Dataset records:
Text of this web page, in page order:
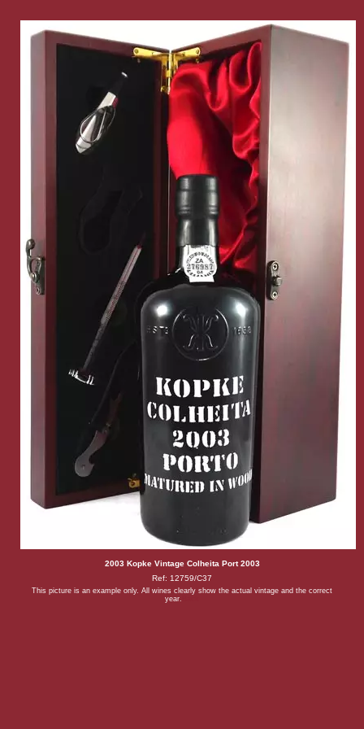
2003 Kopke Vintage Colheita Port 2003
Ref: 12759/C37
This picture is an example only. All wines clearly show the actual vintage and the correct
year.
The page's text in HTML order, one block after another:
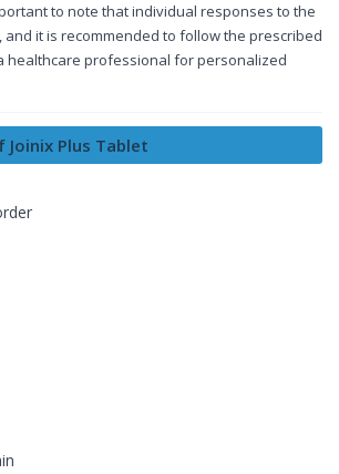
to note that individual responses to the
and it is recommended to follow the prescribed
healthcare professional for personalized
Plus Tablet
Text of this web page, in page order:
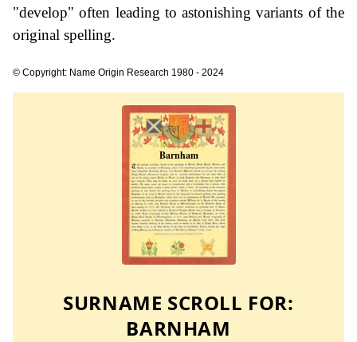
"develop" often leading to astonishing variants of the
original spelling.
© Copyright: Name Origin Research 1980 - 2024
SURNAME SCROLL FOR:
BARNHAM
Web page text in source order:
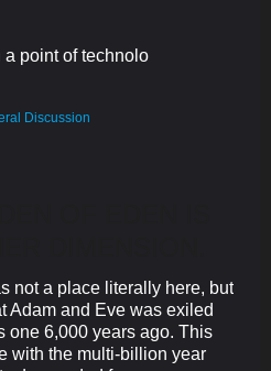
point of technolo
Discussion
not a place literally here, but
Adam and Eve was exiled
one 6,000 years ago. This
with the multi-billion year
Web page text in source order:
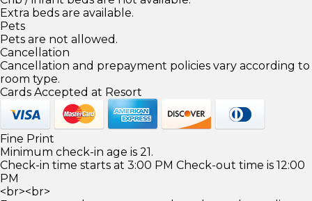
Extra beds are available.
Pets
Pets are not allowed.
Cancellation
Cancellation and prepayment policies vary according to
room type.
Cards Accepted at Resort
Fine Print
Minimum check-in age is 21.
Check-in time starts at 3:00 PM Check-out time is 12:00
PM
<br><br>
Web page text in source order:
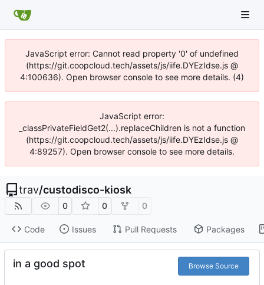
JavaScript error: Cannot read property '0' of undefined
(https://git.coopcloud.tech/assets/js/iife.DYEzIdse.js @
4:100636). Open browser console to see more details. (4)
JavaScript error:
_classPrivateFieldGet2(...).replaceChildren is not a function
(https://git.coopcloud.tech/assets/js/iife.DYEzIdse.js @
4:89257). Open browser console to see more details.
trav/custodisco-kiosk
0 0 0
Code Issues Pull Requests Packages
in a good spot Browse Source
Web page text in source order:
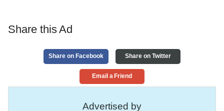
Share this Ad
Share on Facebook Share on Twitter
Email a Friend
Advertised by
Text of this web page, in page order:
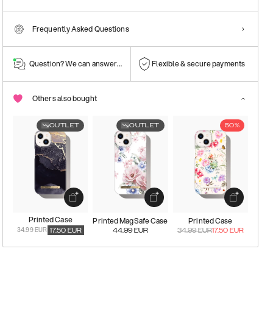
Frequently Asked Questions
Question? We can answer them! Flexible & secure payments
Others also bought
OUTLET
Printed Case
34.99 EUR 17.50 EUR
OUTLET
Printed MagSafe Case
44.99 EUR
50%
Printed Case
34.99EUR17.50 EUR
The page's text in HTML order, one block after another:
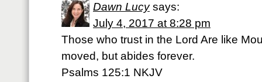
Dawn Lucy says:
July 4, 2017 at 8:28 pm
Those who trust in the Lord Are like
moved, but abides forever.
Psalms 125:1 NKJV
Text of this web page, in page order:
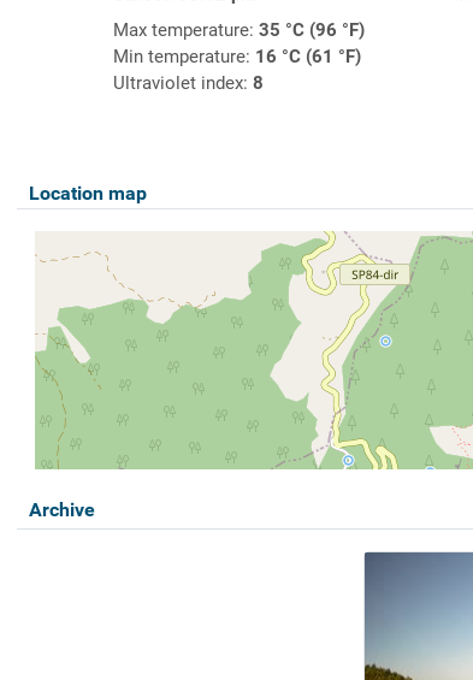
Max temperature: 35 °C (96 °F)
Min temperature: 16 °C (61 °F)
Ultraviolet index: 8
Location map
Archive
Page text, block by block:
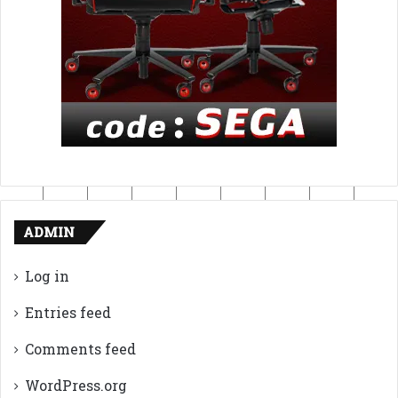
ADMIN
Log in
Entries feed
Comments feed
WordPress.org
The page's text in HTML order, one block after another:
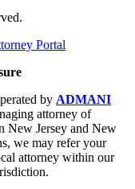
Portal
by ADMANI
attorney of
New Jersey and New
we may refer your
attorney within our
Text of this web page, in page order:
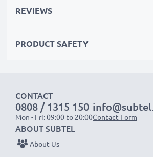
performance, all for a high number of
✔Easy Installation & Perfect Fit
NOTE:
battery longevity, fully charge your
REVIEWS
PRODUCT SAFETY
CONTACT
0808 / 1315 150
Mon - Fri: 09:00 to 20:00Contact Form
ABOUT SUBTEL
About Us
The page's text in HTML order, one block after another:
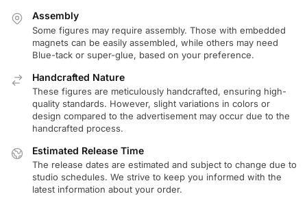
Assembly
Some figures may require assembly. Those with embedded
magnets can be easily assembled, while others may need
Blue-tack or super-glue, based on your preference.
Handcrafted Nature
These figures are meticulously handcrafted, ensuring high-
quality standards. However, slight variations in colors or
design compared to the advertisement may occur due to the
handcrafted process.
Estimated Release Time
The release dates are estimated and subject to change due to
studio schedules. We strive to keep you informed with the
latest information about your order.
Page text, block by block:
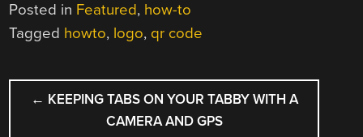
Posted in Featured, how-to
Tagged howto, logo, qr code
POST
NAVIGATION
← KEEPING TABS ON YOUR TABBY WITH A
CAMERA AND GPS
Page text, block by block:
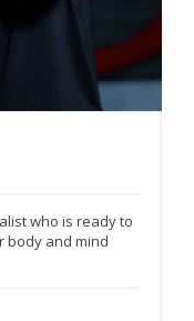
who is ready to
body and mind
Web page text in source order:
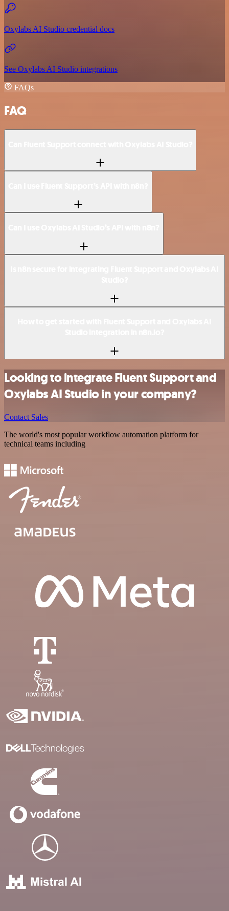
Oxylabs AI Studio credential docs
See Oxylabs AI Studio integrations
FAQs
FAQ
Looking to integrate Fluent Support and
Oxylabs AI Studio in your company?
Contact Sales
The world's most popular workflow automation platform for
technical teams including
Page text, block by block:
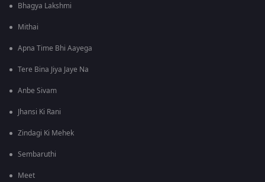
Bhagya Lakshmi
Mithai
Apna Time Bhi Aayega
Tere Bina Jiya Jaye Na
Anbe Sivam
Jhansi Ki Rani
Zindagi Ki Mehek
Sembaruthi
Meet
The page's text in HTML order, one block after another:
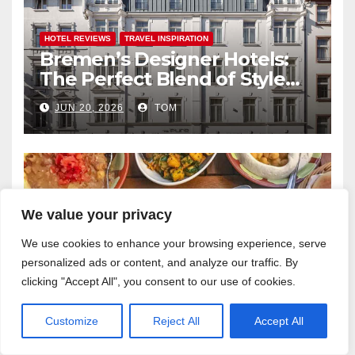
We value your privacy
We use cookies to enhance your browsing experience, serve
personalized ads or content, and analyze our traffic. By
clicking "Accept All", you consent to our use of cookies.
Customize Reject All Accept All
HOTEL REVIEWS TRAVEL INSPIRATION
Bremen’s Designer Hotels:
The Perfect Blend of Style
and Uniqueness
JUN 20, 2026 TOM
FOOD TRAVEL INSPIRATION
Bremen’s Middle Eastern
Flavours: An Exotic Culinary
Adventure
MAY 20, 2026 TOM
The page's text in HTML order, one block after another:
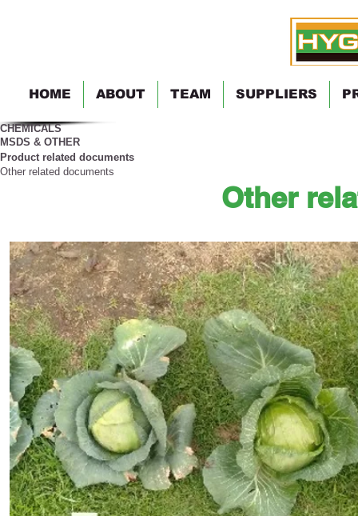
HOME ABOUT TEAM SUPPLIERS
CHEMICALS
MSDS & OTHER
Product related documents
Other related documents
Other
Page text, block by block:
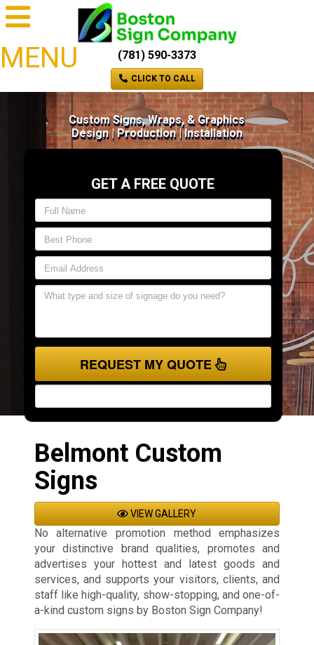
MENU (781) 590-3373
CLICK TO CALL
Custom Signs, Wraps, & Graphics
Design | Production | Installation
GET A FREE QUOTE
REQUEST MY QUOTE
Belmont Custom
Signs
VIEW GALLERY
No alternative promotion method emphasizes
your distinctive brand qualities, promotes and
advertises your hottest and latest goods and
services, and supports your visitors, clients, and
staff like high-quality, show-stopping, and one-of-
a-kind custom signs by Boston Sign Company!
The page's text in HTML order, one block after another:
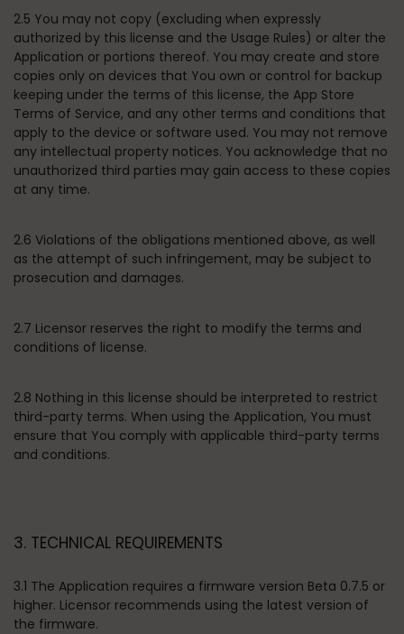
2.5 You may not copy (excluding when expressly
authorized by this license and the Usage Rules) or alter the
Application or portions thereof. You may create and store
copies only on devices that You own or control for backup
keeping under the terms of this license, the App Store
Terms of Service, and any other terms and conditions that
apply to the device or software used. You may not remove
any intellectual property notices. You acknowledge that no
unauthorized third parties may gain access to these copies
at any time.
2.6 Violations of the obligations mentioned above, as well
as the attempt of such infringement, may be subject to
prosecution and damages.
2.7 Licensor reserves the right to modify the terms and
conditions of license.
2.8 Nothing in this license should be interpreted to restrict
third-party terms. When using the Application, You must
ensure that You comply with applicable third-party terms
and conditions.
3. TECHNICAL REQUIREMENTS
3.1 The Application requires a firmware version Beta 0.7.5 or
higher. Licensor recommends using the latest version of
the firmware.
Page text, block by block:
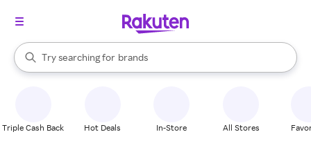
Search Rakuten
Try searching for
stores
brands
groceries
When autocomplete results are available, use the up and down
Triple Cash Back Hot Deals In-Store All Stores
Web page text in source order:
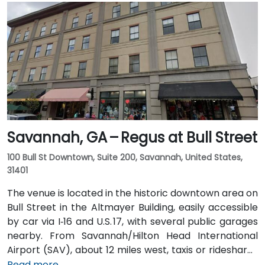
Transit buses with routes along Broad Street,
stopping within a few blocks of the venue, offering a
convenient option for attendees without a car.
Savannah, GA – Regus at Bull Street
100 Bull St Downtown, Suite 200, Savannah, United States,
31401
The venue is located in the historic downtown area on
Bull Street in the Altmayer Building, easily accessible
by car via I‑16 and U.S. 17, with several public garages
nearby. From Savannah/Hilton Head International
Airport (SAV), about 12 miles west, taxis or rideshares
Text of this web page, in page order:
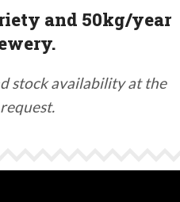
and 50kg/year
stock availability at the
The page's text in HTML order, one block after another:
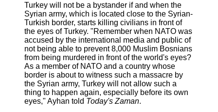
Turkey will not be a bystander if and when the
Syrian army, which is located close to the Syrian-
Turkish border, starts killing civilians in front of
the eyes of Turkey. "Remember when NATO was
accused by the international media and public of
not being able to prevent 8,000 Muslim Bosnians
from being murdered in front of the world's eyes?
As a member of NATO and a country whose
border is about to witness such a massacre by
the Syrian army, Turkey will not allow such a
thing to happen again, especially before its own
eyes," Ayhan told Today's Zaman.
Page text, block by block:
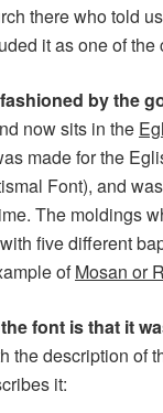
there who told
it as one of the
by the
now sits in the
made for the
Font), and
The moldings
five different
ofMosan or
font is that it
the description of
it:
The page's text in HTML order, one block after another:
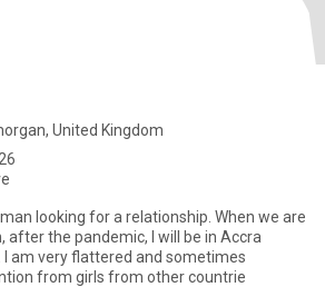
United Kingdom
looking for a relationship. When we are
after the pandemic, I will be in Accra
I am very flattered and sometimes
from girls from other countrie
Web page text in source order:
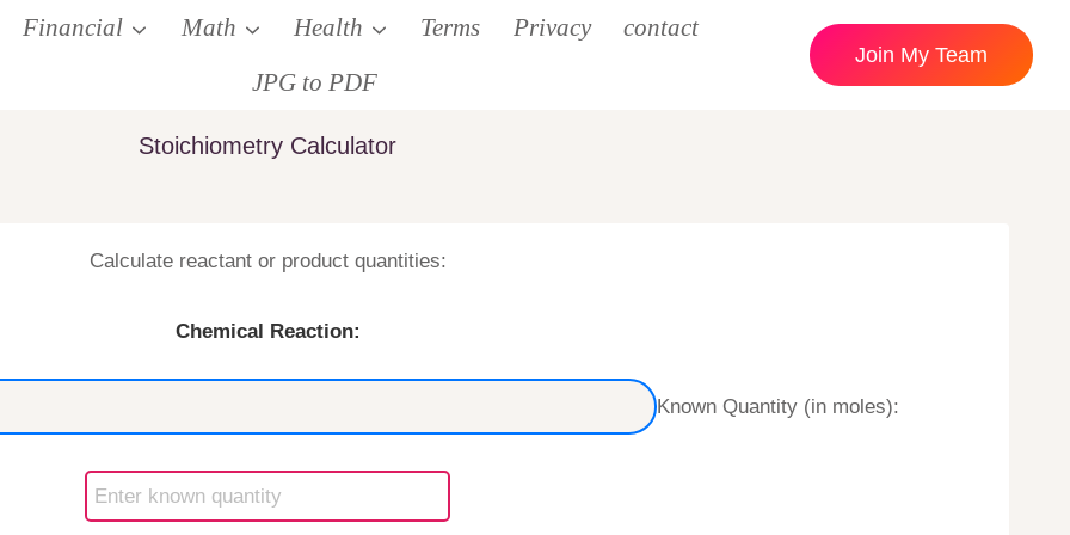
Financial Math Health Terms Privacy
contact
JPG to PDF
Join My Team
Stoichiometry Calculator
Calculate reactant or product quantities:
Chemical Reaction:
Known Quantity (in moles):
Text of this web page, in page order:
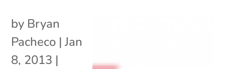
by Bryan
Pacheco |Jan
8, 2013 |
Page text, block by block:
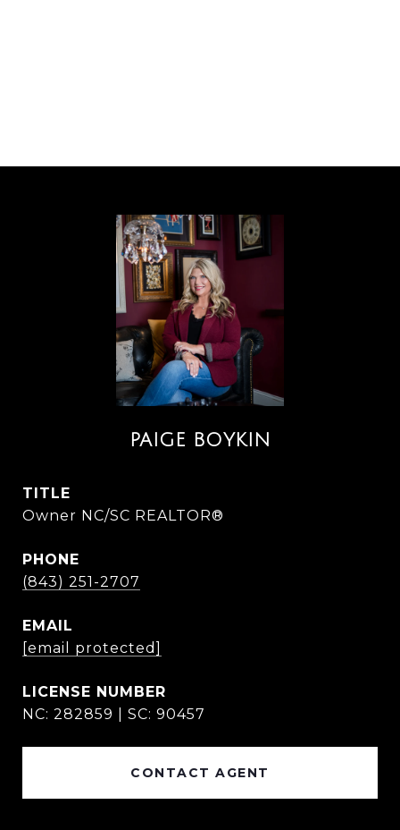
PAIGE BOYKIN
TITLE
Owner NC/SC REALTOR®
PHONE
(843) 251-2707
EMAIL
[email protected]
NC: 282859 | SC: 90457
CONTACT AGENT

Your instructions:
Above are the records; repeat them exactly, omitting every picture.

Written answer:
Text of this web page, in page order:
2003 Kopke Vintage Colheita Port 2003
Ref: 12759/C37
This picture is an example only. All wines clearly show the actual vintage and the correct
year.
The page's text in HTML order, one block after another:
to note that individual responses to the
and it is recommended to follow the prescribed
healthcare professional for personalized
Plus Tablet
Text of this web page, in page order:
"develop" often leading to astonishing variants of the
original spelling.
© Copyright: Name Origin Research 1980 - 2024
SURNAME SCROLL FOR:
BARNHAM
Web page text in source order:
point of technolo
Discussion
not a place literally here, but
Adam and Eve was exiled
one 6,000 years ago. This
with the multi-billion year
Web page text in source order:
Extra beds are available.
Pets
Pets are not allowed.
Cancellation
Cancellation and prepayment policies vary according to
room type.
Cards Accepted at Resort
Fine Print
Minimum check-in age is 21.
Check-in time starts at 3:00 PM Check-out time is 12:00
PM
<br><br>
Web page text in source order:
JavaScript error: Cannot read property '0' of undefined
(https://git.coopcloud.tech/assets/js/iife.DYEzIdse.js @
4:100636). Open browser console to see more details. (4)
JavaScript error:
_classPrivateFieldGet2(...).replaceChildren is not a function
(https://git.coopcloud.tech/assets/js/iife.DYEzIdse.js @
4:89257). Open browser console to see more details.
trav/custodisco-kiosk
0 0 0
Code Issues Pull Requests Packages
in a good spot Browse Source
Web page text in source order:
Share this Ad
Share on Facebook Share on Twitter
Email a Friend
Advertised by
Text of this web page, in page order:
Frequently Asked Questions
Question? We can answer them! Flexible & secure payments
Others also bought
OUTLET
Printed Case
34.99 EUR 17.50 EUR
OUTLET
Printed MagSafe Case
44.99 EUR
50%
Printed Case
34.99EUR17.50 EUR
The page's text in HTML order, one block after another:
Dawn Lucy says:
July 4, 2017 at 8:28 pm
Those who trust in the Lord Are like
moved, but abides forever.
Psalms 125:1 NKJV
Text of this web page, in page order:
Max temperature: 35 °C (96 °F)
Min temperature: 16 °C (61 °F)
Ultraviolet index: 8
Location map
Archive
Page text, block by block:
ADMIN
Log in
Entries feed
Comments feed
WordPress.org
The page's text in HTML order, one block after another:
Portal
by ADMANI
attorney of
New Jersey and New
we may refer your
attorney within our
Text of this web page, in page order:
performance, all for a high number of
✔Easy Installation & Perfect Fit
NOTE:
battery longevity, fully charge your
REVIEWS
PRODUCT SAFETY
CONTACT
0808 / 1315 150
Mon - Fri: 09:00 to 20:00Contact Form
ABOUT SUBTEL
About Us
The page's text in HTML order, one block after another:
Assembly
Some figures may require assembly. Those with embedded
magnets can be easily assembled, while others may need
Blue-tack or super-glue, based on your preference.
Handcrafted Nature
These figures are meticulously handcrafted, ensuring high-
quality standards. However, slight variations in colors or
design compared to the advertisement may occur due to the
handcrafted process.
Estimated Release Time
The release dates are estimated and subject to change due to
studio schedules. We strive to keep you informed with the
latest information about your order.
Page text, block by block:
Posted in Featured, how-to
Tagged howto, logo, qr code
POST
NAVIGATION
← KEEPING TABS ON YOUR TABBY WITH A
CAMERA AND GPS
Page text, block by block:
who is ready to
body and mind
Web page text in source order:
Oxylabs AI Studio credential docs
See Oxylabs AI Studio integrations
FAQs
FAQ
Looking to integrate Fluent Support and
Oxylabs AI Studio in your company?
Contact Sales
The world's most popular workflow automation platform for
technical teams including
Page text, block by block:
Bhagya Lakshmi
Mithai
Apna Time Bhi Aayega
Tere Bina Jiya Jaye Na
Anbe Sivam
Jhansi Ki Rani
Zindagi Ki Mehek
Sembaruthi
Meet
The page's text in HTML order, one block after another:
We value your privacy
We use cookies to enhance your browsing experience, serve
personalized ads or content, and analyze our traffic. By
clicking "Accept All", you consent to our use of cookies.
Customize Reject All Accept All
HOTEL REVIEWS TRAVEL INSPIRATION
Bremen’s Designer Hotels:
The Perfect Blend of Style
and Uniqueness
JUN 20, 2026 TOM
FOOD TRAVEL INSPIRATION
Bremen’s Middle Eastern
Flavours: An Exotic Culinary
Adventure
MAY 20, 2026 TOM
The page's text in HTML order, one block after another:
HOME ABOUT TEAM SUPPLIERS
CHEMICALS
MSDS & OTHER
Product related documents
Other related documents
Other
Page text, block by block:
MENU (781) 590-3373
CLICK TO CALL
Custom Signs, Wraps, & Graphics
Design | Production | Installation
GET A FREE QUOTE
REQUEST MY QUOTE
Belmont Custom
Signs
VIEW GALLERY
No alternative promotion method emphasizes
your distinctive brand qualities, promotes and
advertises your hottest and latest goods and
services, and supports your visitors, clients, and
staff like high-quality, show-stopping, and one-of-
a-kind custom signs by Boston Sign Company!
The page's text in HTML order, one block after another:
2.5 You may not copy (excluding when expressly
authorized by this license and the Usage Rules) or alter the
Application or portions thereof. You may create and store
copies only on devices that You own or control for backup
keeping under the terms of this license, the App Store
Terms of Service, and any other terms and conditions that
apply to the device or software used. You may not remove
any intellectual property notices. You acknowledge that no
unauthorized third parties may gain access to these copies
at any time.
2.6 Violations of the obligations mentioned above, as well
as the attempt of such infringement, may be subject to
prosecution and damages.
2.7 Licensor reserves the right to modify the terms and
conditions of license.
2.8 Nothing in this license should be interpreted to restrict
third-party terms. When using the Application, You must
ensure that You comply with applicable third-party terms
and conditions.
3. TECHNICAL REQUIREMENTS
3.1 The Application requires a firmware version Beta 0.7.5 or
higher. Licensor recommends using the latest version of
the firmware.
Page text, block by block:
Search Rakuten
Try searching for
stores
brands
groceries
When autocomplete results are available, use the up and down
Triple Cash Back Hot Deals In-Store All Stores
Web page text in source order:
Transit buses with routes along Broad Street,
stopping within a few blocks of the venue, offering a
convenient option for attendees without a car.
Savannah, GA – Regus at Bull Street
100 Bull St Downtown, Suite 200, Savannah, United States,
31401
The venue is located in the historic downtown area on
Bull Street in the Altmayer Building, easily accessible
by car via I‑16 and U.S. 17, with several public garages
nearby. From Savannah/Hilton Head International
Airport (SAV), about 12 miles west, taxis or rideshares
Text of this web page, in page order:
and 50kg/year
stock availability at the
The page's text in HTML order, one block after another:
Turkey will not be a bystander if and when the
Syrian army, which is located close to the Syrian-
Turkish border, starts killing civilians in front of
the eyes of Turkey. "Remember when NATO was
accused by the international media and public of
not being able to prevent 8,000 Muslim Bosnians
from being murdered in front of the world's eyes?
As a member of NATO and a country whose
border is about to witness such a massacre by
the Syrian army, Turkey will not allow such a
thing to happen again, especially before its own
eyes," Ayhan told Today's Zaman.
Page text, block by block:
there who told
it as one of the
by the
now sits in the
made for the
Font), and
The moldings
five different
ofMosan or
font is that it
the description of
it:
The page's text in HTML order, one block after another:
United Kingdom
looking for a relationship. When we are
after the pandemic, I will be in Accra
I am very flattered and sometimes
from girls from other countrie
Web page text in source order:
Financial Math Health Terms Privacy
contact
JPG to PDF
Join My Team
Stoichiometry Calculator
Calculate reactant or product quantities:
Chemical Reaction:
Known Quantity (in moles):
Text of this web page, in page order:
by Bryan
Pacheco |Jan
8, 2013 |
Page text, block by block:
PAIGE BOYKIN
TITLE
Owner NC/SC REALTOR®
PHONE
(843) 251-2707
EMAIL
[email protected]
NC: 282859 | SC: 90457
CONTACT AGENT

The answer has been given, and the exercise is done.